Chapter 12: Video Processing Fundamentals
12.1 Digital Video and Frame Rates
A digital video is a sequence of images (frames) indexed by time: \( f[m, n, t] \). The temporal sampling rate (frame rate) is measured in frames per second (fps). Cinema uses 24 fps; broadcast video 25 (PAL) or 29.97 (NTSC) fps; high-frame-rate content 60 or 120 fps. Temporal aliasing (motion judder) occurs when the frame rate is too low for fast motion.
12.2 Motion Estimation
Temporal redundancy — the fact that consecutive frames are highly similar — is the primary driver of video compression efficiency. Motion estimation finds a displacement vector \( \mathbf{d}[m,n] = (d_x, d_y) \) for each pixel or block such that:
\[ f[m, n, t] \approx f[m - d_x, n - d_y, t-1] \]Block matching (used in MPEG/H.264) partitions the current frame into \( 16 \times 16 \) macroblocks and searches a reference frame for the best-matching block, minimizing Sum of Absolute Differences (SAD) or Sum of Squared Differences (SSD). The displacement found is the motion vector. After prediction, only the prediction residual (error) needs to be coded, dramatically reducing bitrate.

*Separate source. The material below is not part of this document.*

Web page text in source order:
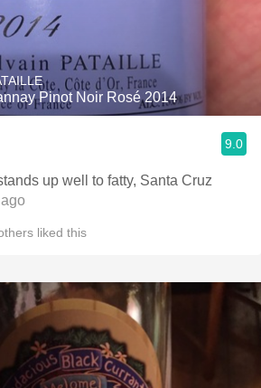
Pinot Noir Rosé 2014
9.0
up well to fatty, Santa Cruz
liked this

Optical flow estimates a dense motion vector field. The Lucas–Kanade method assumes constant flow within a small spatial window and solves:
\[ \begin{pmatrix} \sum f_x^2 & \sum f_x f_y \\ \sum f_x f_y & \sum f_y^2 \end{pmatrix} \begin{pmatrix} d_x \\ d_y \end{pmatrix} = -\begin{pmatrix} \sum f_x f_t \\ \sum f_y f_t \end{pmatrix} \]where \( f_x, f_y, f_t \) are the spatiotemporal partial derivatives. The left matrix is the structure tensor from Section 8.2, and the system is well-posed only at corners (both eigenvalues large) — the aperture problem prevents unique estimation on edges.
12.3 Video Compression Standards
The H.264/AVC and H.265/HEVC standards extend JPEG-like intra-coding with inter-frame prediction. Each frame is coded as:
- I-frame (Intra): coded independently, like a JPEG image.
- P-frame (Predicted): coded as residual after motion-compensated prediction from one reference frame.
- B-frame (Bi-directional): uses both past and future reference frames for prediction.
H.265 achieves roughly twice the compression efficiency of H.264 at the same quality, primarily by using larger and more flexible coding units (up to \(64 \times 64\)) and more sophisticated motion prediction modes. The AV1 codec (open-source successor to VP9) achieves comparable efficiency to H.265 with royalty-free licensing.